The regulator which creates VSup is chosen such that the voltage is stable and accurate. With these variables made relatively constant under these constraints, the solution can be obtained. To implement this calculation of RINIT, the induced voltage VINIT must first be measured. By using an ADC (Analog to Digital Converter), VINIT may be digitized and then used in calculations by the switch's MCU or by a computing device connected to the switch. In this example, the ADC is integrated in the MCU, but a discrete ADC or digitizing device will work as well.

To minimize the chance of excessive power being delivered to the initiator, a small current IINIT is chosen which is well below the listed “no-fire” current of the initiator. This is accomplished by choosing VSup and RR1 which will produce a small but still usable IInit current. With a 50 Ω initiator, the circuit in FIG. 6 produces an IInit of around 4.5 mA.

An additional effort to minimize the effective power delivered to the initiator is to only expose the initiator for a short duration of time. The duration of applied power is only long enough to acquire the ADC sample(s).

Protecting the measurement circuit from high voltage while firing the initiator is accomplished by devices such as diode D1 618 and MOSFET Q2 619, which remain off while firing is taking place. Diode D1 618 could be replaced by a MOSFET or similar device to improve linearity and accuracy at the cost of complexity. Further protection is given to the microcontroller by diode D2 620 in the case that MOSFET Q2 619 fails.

This method of resistance measurement still allows for initiator safety devices such as electronic shunts on the switch. Possible electronic shunts include depletion-mode MOSFETs which can be turned on and off by the microcontroller.

Initiator detection queries can be added to the normal communication protocol between the surface-tester/perforating-panel and the switch(es). Queries could either be explicitly called by the user to check the initiator's health, or the queries could be part of a routine communication sequence. The detection of the initiator could either be displayed to the user or an alert could be created if it is not detected.

Resistance measurement queries can be added to the normal communication protocol between the surface-tester/perforating-panel and the switch(es). Queries could either be explicitly called by the user to check the initiator's health, or the queries could be part of a routine communication sequence. The measured initiator resistance could either have its value displayed to the user or have an alert be created if the value falls outside a certain threshold.

An example embodiment is shown in FIG. 7. The example embodiment includes a perforating gun assembly 710 having a cylindrical body, in this case gun carrier 711, with a lower end 732 and an upper end 733. A baffle 712 with a pressure bulkhead bottom contact 717 disposed therein is further coupled to the lower end 732 of the cylindrical body 711.

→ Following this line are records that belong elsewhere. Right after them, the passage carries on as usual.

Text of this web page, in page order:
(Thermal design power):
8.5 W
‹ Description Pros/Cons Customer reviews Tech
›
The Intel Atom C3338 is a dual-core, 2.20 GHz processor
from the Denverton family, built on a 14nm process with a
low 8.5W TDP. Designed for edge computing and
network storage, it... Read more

A charge tube 714 is loaded with shaped charges 718 and disposed within, and coupled to, the gun carrier 711. In this example embodiment the charge tube 714 is pre-wired. The baffle 712 is adjacent to the bottom end fitting 713 which is coupled to the lower end 734 of the charge tube 714. A charge tube is also known as a loading tube. The charge tube 714 has loading tube cutouts 729 located proximate to the lower end 734 and loading tube cutouts 728 located proximate to the upper end 735. The charge tube 714 has a bottom end fitting 713 located proximate to the lower end 734 and a top end fitting 715 located proximate to the upper end 735. A locking means for shaped charges 718 may include the tabs 730 located on shaped charges 718. A detonator cord locking means may include the retainer fitting 731 located on the end of the shaped charges 718. The selective switch 720 is grounded to the cylindrical body via ground wire 761 coupled to grounding screw 762. Electrical conductor 760 is used to send signals through perforating gun 710 and is pre-wired into the charge tube 714. Electrical conductor 760 is insulated from the cylindrical body 711, which is conductive and acts as a ground. A detonating cord 740 is coupled to each of the shaped charges 718. A ground wire 761 from the selective switch 720 is coupled to the case gun carrier 711 via fastener 762.

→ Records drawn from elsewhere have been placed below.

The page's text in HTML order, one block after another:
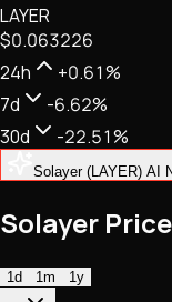
NFTs •
Tech •
LAYER
$0.063226
24h
+0.61%
7d
-6.62%
30d
-22.51%
Solayer (LAYER) AI
Solayer
1d 1m
1y
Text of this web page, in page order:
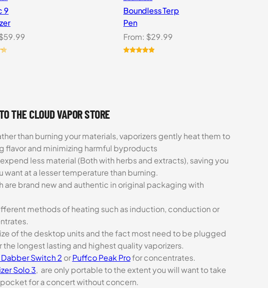
9
59.99
Boundless Terp
Pen
From: $29.99
THE CLOUD VAPOR STORE
than burning your materials, vaporizers gently heat them to
flavor and minimizing harmful byproducts
less material (Both with herbs and extracts), saving you
at a lesser temperature than burning.
brand new and authentic in original packaging with
methods of heating such as induction, conduction or
of the desktop units and the fact most need to be plugged
longest lasting and highest quality vaporizers.
Dabber Switch 2 orPuffco Peak Profor concentrates.
Solo 3, are only portable to the extent you will want to take
for a concert without concern.

The top end fitting 715 includes a selective switch 720, a wireless detonator 721, a detonating cord orifice 719, and a top contact 716. A closer view of top end fitting 715 is shown in FIG. 8. A ground lug allows the selective switch to be grounded to the charge tube. The selective switch 720 is connected to the wireless detonator 721 via the detonator connector receptacle 724. The detonator connector receptacle 724 has an auto-shunting feature whereby the wireless detonator 721 is shunted until the correct connector is inserted. A detonating cord 740 wraps around the outside of the charge tube 714, connecting to all of the shaped charges 718 via connectors 731, and terminates within the charge tube 714, through the loading tube cutout 728, and into the detonating cord orifice 719, which is located proximate to the wireless detonator 721. The detonating cord 740 may be located in an end-to-end or side-by-side configuration with the wireless detonator 721.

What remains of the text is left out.